BEGIN Records provided

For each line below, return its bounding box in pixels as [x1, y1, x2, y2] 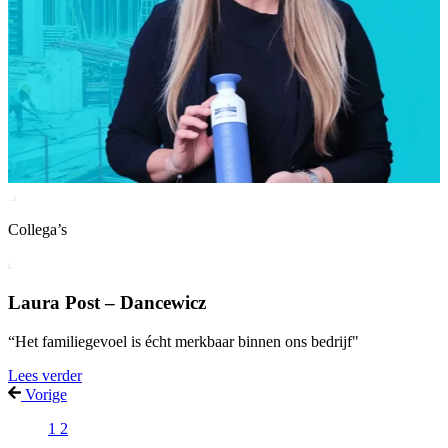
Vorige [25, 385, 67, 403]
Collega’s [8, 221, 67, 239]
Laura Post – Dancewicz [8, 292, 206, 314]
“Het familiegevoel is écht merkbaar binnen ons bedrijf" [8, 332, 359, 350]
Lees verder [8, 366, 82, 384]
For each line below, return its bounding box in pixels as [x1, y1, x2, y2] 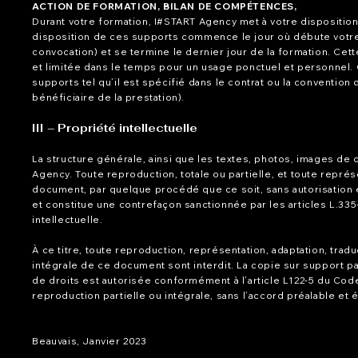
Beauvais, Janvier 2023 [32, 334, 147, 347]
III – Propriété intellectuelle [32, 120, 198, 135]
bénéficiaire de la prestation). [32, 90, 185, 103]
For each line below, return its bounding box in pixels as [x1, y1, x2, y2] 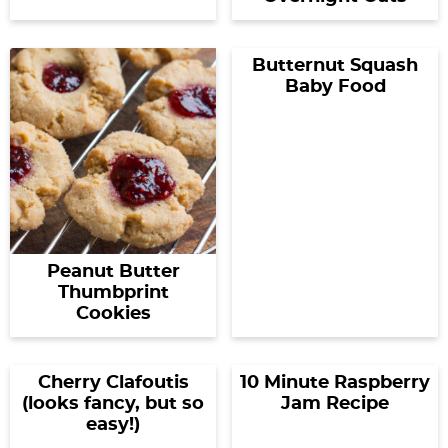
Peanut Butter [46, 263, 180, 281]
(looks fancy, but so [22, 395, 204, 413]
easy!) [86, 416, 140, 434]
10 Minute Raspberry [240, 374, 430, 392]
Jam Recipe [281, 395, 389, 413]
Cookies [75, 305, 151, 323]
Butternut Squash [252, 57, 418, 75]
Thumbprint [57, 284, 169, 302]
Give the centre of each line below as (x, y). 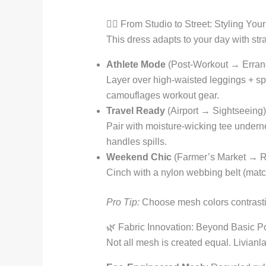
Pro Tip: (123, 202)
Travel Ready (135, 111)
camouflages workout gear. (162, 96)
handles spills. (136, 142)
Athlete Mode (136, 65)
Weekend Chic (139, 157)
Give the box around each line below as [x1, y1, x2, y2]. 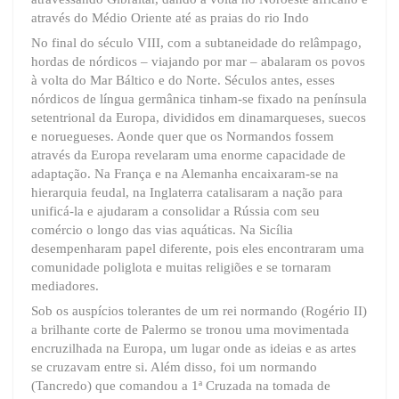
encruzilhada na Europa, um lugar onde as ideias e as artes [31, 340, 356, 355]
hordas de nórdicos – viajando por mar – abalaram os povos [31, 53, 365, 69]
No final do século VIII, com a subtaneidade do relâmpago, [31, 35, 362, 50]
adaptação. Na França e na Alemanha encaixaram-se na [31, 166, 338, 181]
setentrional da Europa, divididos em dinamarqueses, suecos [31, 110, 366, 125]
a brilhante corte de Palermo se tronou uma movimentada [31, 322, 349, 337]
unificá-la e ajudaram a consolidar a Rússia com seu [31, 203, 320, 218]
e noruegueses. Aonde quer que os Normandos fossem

END Records provided

» **Your task**
Write out all the material above exactly, with no image carried over.

» **Worked solution**
For each line below, return its bounding box in pixels as [x1, y1, x2, y2] 
Vorige [25, 385, 67, 403]
Collega’s [8, 221, 67, 239]
Laura Post – Dancewicz [8, 292, 206, 314]
“Het familiegevoel is écht merkbaar binnen ons bedrijf" [8, 332, 359, 350]
Lees verder [8, 366, 82, 384]
For each line below, return its bounding box in pixels as [x1, y1, x2, y2] 
Beauvais, Janvier 2023 [32, 334, 147, 347]
III – Propriété intellectuelle [32, 120, 198, 135]
bénéficiaire de la prestation). [32, 90, 185, 103]
For each line below, return its bounding box in pixels as [x1, y1, x2, y2] 
Peanut Butter [46, 263, 180, 281]
(looks fancy, but so [22, 395, 204, 413]
easy!) [86, 416, 140, 434]
10 Minute Raspberry [240, 374, 430, 392]
Jam Recipe [281, 395, 389, 413]
Cookies [75, 305, 151, 323]
Butternut Squash [252, 57, 418, 75]
Thumbprint [57, 284, 169, 302]
Give the centre of each line below as (x, y). 
Pro Tip: (123, 202)
Travel Ready (135, 111)
camouflages workout gear. (162, 96)
handles spills. (136, 142)
Athlete Mode (136, 65)
Weekend Chic (139, 157)
Give the box around each line below as [x1, y1, x2, y2]. 
encruzilhada na Europa, um lugar onde as ideias e as artes [31, 340, 356, 355]
hordas de nórdicos – viajando por mar – abalaram os povos [31, 53, 365, 69]
No final do século VIII, com a subtaneidade do relâmpago, [31, 35, 362, 50]
adaptação. Na França e na Alemanha encaixaram-se na [31, 166, 338, 181]
setentrional da Europa, divididos em dinamarqueses, suecos [31, 110, 366, 125]
a brilhante corte de Palermo se tronou uma movimentada [31, 322, 349, 337]
unificá-la e ajudaram a consolidar a Rússia com seu [31, 203, 320, 218]
e noruegueses. Aonde quer que os Normandos fossem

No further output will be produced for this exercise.